One of my favorite songs at the moment is "Breathe" by Jonny Diaz.
"I'm busy, busy, busy, and it's not surprise to see that I only have time for me, me, me. There's gotta be something more to this crazy life; I'm hanging on tight to another wild day when it starts to fall apart, in my heart I hear You say: 'just breathe, just breathe. Come and rest at My feet and be, just be. Chaos calls but all you really need is to take it in, fill your lungs. The peace of God that overcomes. Just breathe. So let your weary spirit rest, lay down what's good and find what's best. Just breathe.'"
I've become known among my friends, coworkers and peers as someone who has no issue doing something by himself. I never really thought much about it, thinking that everybody was like this, until recently.
Saturday, I was talking to my girlfriend about a concert Sunday night I wanted to go to, but nobody else wanted to/was able to go, so I had decided I would just go by myself. Her response was: "You like doing things by yourself. It doesn't bother you."
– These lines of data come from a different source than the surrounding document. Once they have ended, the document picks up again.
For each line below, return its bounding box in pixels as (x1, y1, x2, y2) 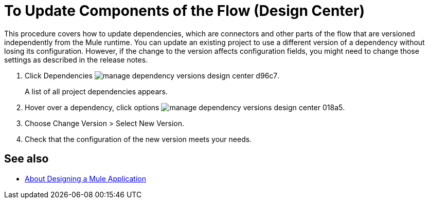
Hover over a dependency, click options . (25, 103, 345, 112)
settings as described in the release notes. (4, 55, 148, 64)
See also (4, 152, 49, 166)
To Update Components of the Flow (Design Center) (4, 2, 365, 19)
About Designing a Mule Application (25, 174, 146, 183)
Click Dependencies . (25, 71, 280, 80)
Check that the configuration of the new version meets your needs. (25, 134, 252, 144)
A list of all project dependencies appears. (25, 87, 168, 96)
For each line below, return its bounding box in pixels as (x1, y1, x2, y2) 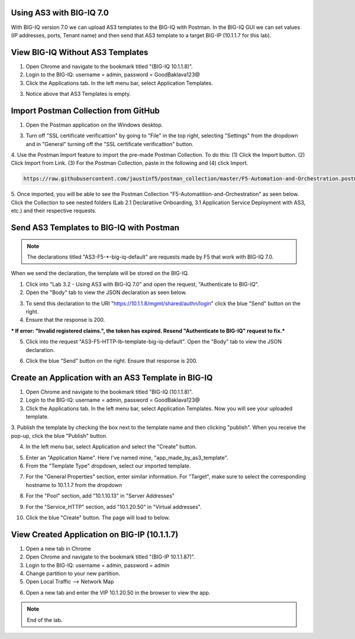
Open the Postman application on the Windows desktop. (25, 121, 163, 128)
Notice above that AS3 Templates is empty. (25, 90, 131, 97)
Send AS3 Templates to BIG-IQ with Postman (11, 222, 180, 233)
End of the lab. (27, 616, 63, 624)
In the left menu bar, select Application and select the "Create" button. (25, 443, 197, 450)
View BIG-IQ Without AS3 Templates (11, 47, 149, 57)
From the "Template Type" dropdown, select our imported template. (25, 462, 191, 469)
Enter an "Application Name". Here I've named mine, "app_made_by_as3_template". (25, 454, 228, 461)
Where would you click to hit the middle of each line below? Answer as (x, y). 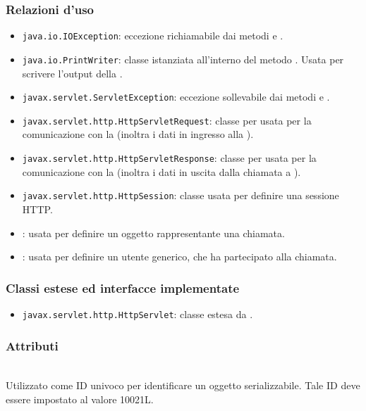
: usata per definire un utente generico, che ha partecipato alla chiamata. (179, 257)
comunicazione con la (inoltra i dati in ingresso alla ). (138, 134)
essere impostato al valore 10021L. (80, 399)
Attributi (32, 345)
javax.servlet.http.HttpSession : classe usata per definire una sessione (181, 195)
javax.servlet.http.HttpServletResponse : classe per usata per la (169, 158)
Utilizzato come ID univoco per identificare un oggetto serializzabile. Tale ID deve (183, 385)
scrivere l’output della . (72, 73)
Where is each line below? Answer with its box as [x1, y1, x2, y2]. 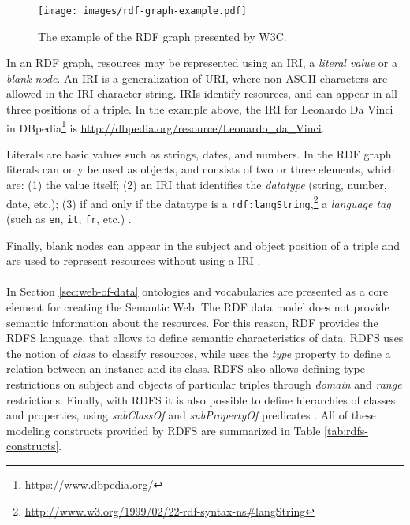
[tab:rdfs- [324, 422, 368, 438]
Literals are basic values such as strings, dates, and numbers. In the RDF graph [6, 145, 392, 162]
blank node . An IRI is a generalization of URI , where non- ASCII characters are [6, 69, 388, 86]
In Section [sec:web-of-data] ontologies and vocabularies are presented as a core [6, 283, 389, 300]
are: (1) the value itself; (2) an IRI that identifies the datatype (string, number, [6, 177, 387, 193]
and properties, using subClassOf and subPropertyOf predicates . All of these [6, 407, 376, 423]
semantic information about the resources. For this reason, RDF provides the [6, 314, 378, 330]
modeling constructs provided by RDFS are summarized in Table [6, 422, 321, 438]
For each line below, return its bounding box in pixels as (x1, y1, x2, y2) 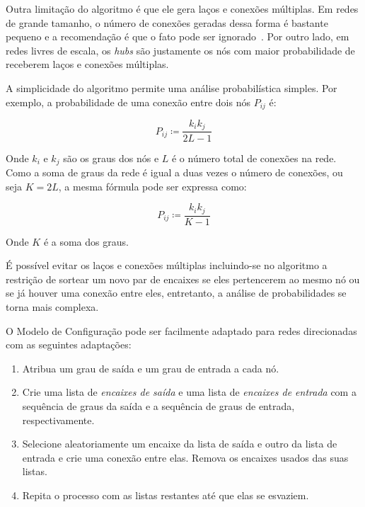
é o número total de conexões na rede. (171, 150, 337, 165)
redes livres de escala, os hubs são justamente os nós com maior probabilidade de (6, 42, 355, 57)
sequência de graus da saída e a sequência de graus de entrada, (22, 398, 295, 413)
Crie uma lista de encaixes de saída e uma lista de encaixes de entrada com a (22, 384, 357, 399)
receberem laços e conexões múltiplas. (6, 57, 169, 72)
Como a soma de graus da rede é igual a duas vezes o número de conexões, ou (6, 164, 343, 179)
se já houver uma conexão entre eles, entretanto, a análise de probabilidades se (6, 285, 347, 300)
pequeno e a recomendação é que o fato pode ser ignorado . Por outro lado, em (6, 29, 349, 44)
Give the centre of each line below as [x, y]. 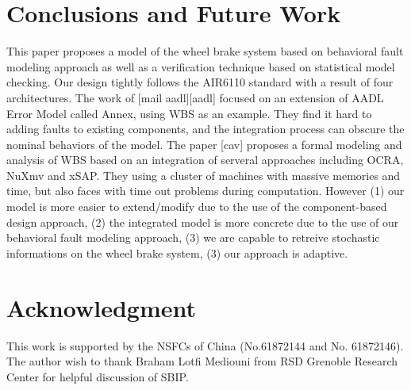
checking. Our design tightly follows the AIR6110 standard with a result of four [200, 82]
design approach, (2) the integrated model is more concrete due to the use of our [203, 222]
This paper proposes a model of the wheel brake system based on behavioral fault [205, 51]
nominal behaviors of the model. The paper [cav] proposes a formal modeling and [204, 144]
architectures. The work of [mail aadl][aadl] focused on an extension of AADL [195, 97]
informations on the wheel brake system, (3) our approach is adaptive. [177, 252]
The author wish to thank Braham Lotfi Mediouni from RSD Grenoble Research [202, 361]
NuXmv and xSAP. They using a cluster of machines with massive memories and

When she said this, I agreed, thinking that everybody liked doing things by themselves.
But then when I was at church Sunday, I was talking to an old family friend about her daughter, and she said: "Yeah, see, like you enjoy going out, not caring what anybody thinks. If you want to do something, you just do it, whether you'll know someone or not. She's not like that. She won't go somewhere unless she feels comfortable because she knows she will at least know somebody."
That's when it really hit me that not everybody is like me, and that not everybody really enjoys doing things by themselves. Clearly, I knew that not everybody is like me - but I guess I had just naively assumed that everybody enjoyed doing things by themselves sometimes.
I've gone to lunch, dinner, movies, coffee-shops, bookstores, and so many other things by myself, not thinking anything of it. Silly me, I assumed that everybody did this at least occasionally.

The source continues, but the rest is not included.